Here’s what we think at Ineo Systrans (supplier of CAD-AVL systems). The percentage is not easily understandable for the end user (passenger), especially for high values (what’s mostly unclear is : percentage of what?). It has to be translated into a category of riding condition (i.e. a status). The information should also be consistent between the different channels. It may use different renderings but the meaning has to be the same. Which applies to apps using GTFS-RT but also to information given through other means (displays at stop, dispatchers’ screens…). Therefore the translation (from percentage to status) should be done as upstream as possible, which means at producer’s level. For these reasons, we (as producers) prefer to use the occupancy_status.

skinkie commented 4 years ago

@hfonbouze in the past it has been discussed frequently that some CAD-AVL systems in the USA are using GTFS-RT as backhaul information exchange. What is the value or domain that your implementation uses from vehicle to dispatch?

hfonbouze commented 4 years ago

@skinkie Our standard system (which includes both vehicle equipments and dispatch) doesn't use GTFS-RT for internal exchanges (but a proprietary interface).

skinkie commented 4 years ago

@skinkie Our standard system (which includes both vehicle equipments and dispatch) doesn't use GTFS-RT for internal exchanges (but a proprietary interface).

Still the same question applies, are you using discrete values, an enumeration, or a percentage in this proprietary interface.

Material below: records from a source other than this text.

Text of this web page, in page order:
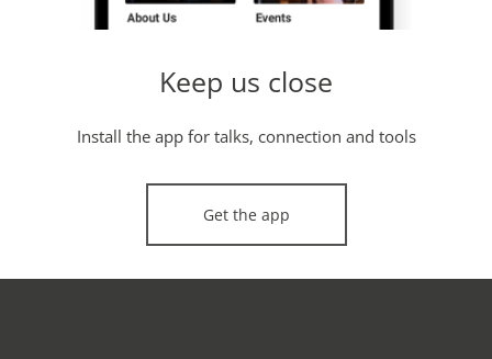
Keep us close
Install the app for talks, connection and tools
Get the app
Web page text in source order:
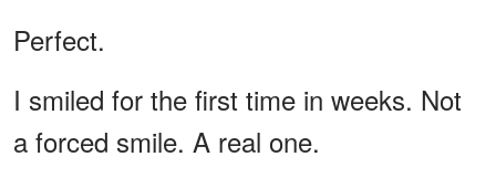
Perfect.
I smiled for the first time in weeks. Not
a forced smile. A real one.
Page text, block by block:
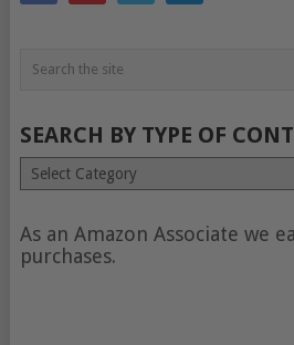
SEARCH BY TYPE OF
Search
by
of
content
As an Amazon Associate we
purchases.
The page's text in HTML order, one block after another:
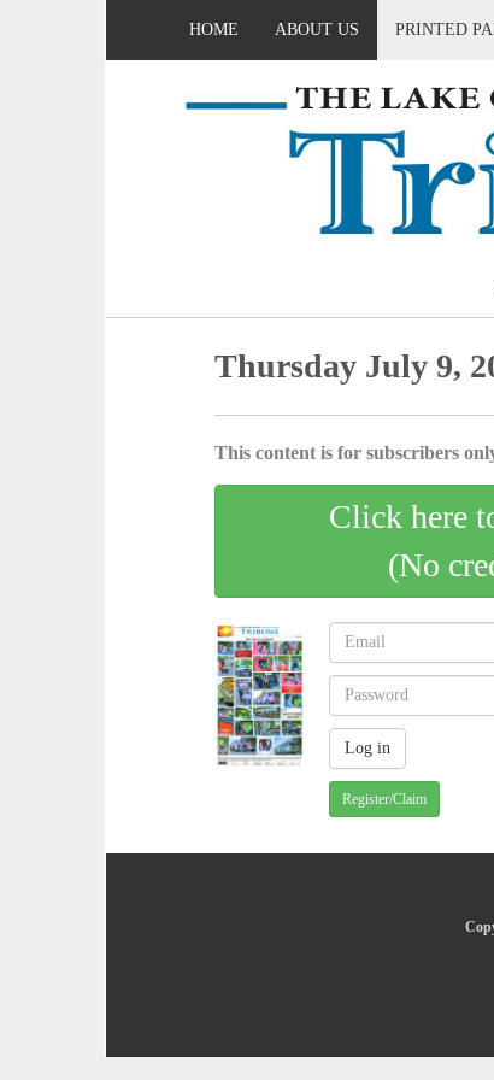
HOME ABOUT US PRINTED
Thursday July 9,
This content is for subscribers
Click here
(No
Register/Claim

hfonbouze commented 4 years ago

@skinkie Presently, it's a percentage. We're considering adding an information 'full' (will take no more passengers) given by the driver.

CleverDevices-gtfs commented 4 years ago

We had an internal discussion about this at Clever Devices. We believe just using Occupancy Status is best because: • As a GTFS-RT producer, the occupancy status allows an agency’s policy to communicate how full the vehicle is instead of through raw numbers. • A load percentage may be confusing for the customer and could vary based on the type of vehicle assigned to the route. APC sensor quality and type will affect how accurately the load is reported; in ridership reporting packages this quality is handled by sampling many boardings over a statistically significant number of trips and discarding outlier trips and blocks, which can not be done in real time and there is no extra data in the standard to account for variability.

osmaa commented 4 years ago

Has anyone considered the question of encoding occupancy on a train car / compartment level? The simplest approach would be to extend OccupancyStatus to a many cardinality field, though that would leave it to convention to interpret ordering etc.

skinkie commented 4 years ago

Has anyone considered the question of encoding occupancy on a train car / compartment level? The simplest approach would be to extend OccupancyStatus to a many cardinality field, though that would leave it to convention to interpret ordering etc.

https://github.com/google/transit/issues/223#issuecomment-625498601

barbeau commented 4 years ago

Has anyone considered the question of encoding occupancy on a train car / compartment level? The simplest approach would be to extend OccupancyStatus to a many cardinality field, though that would leave it to convention to interpret ordering etc.

@osmaa See the draft GTFS-Vehicles spec for a thorough example of this.

kronster commented 4 years ago

There is higher value in the enumeration. Showing the percentage unnecessarily exposes rider safety concerns. The same applies to the public display of the block_id with driver safety.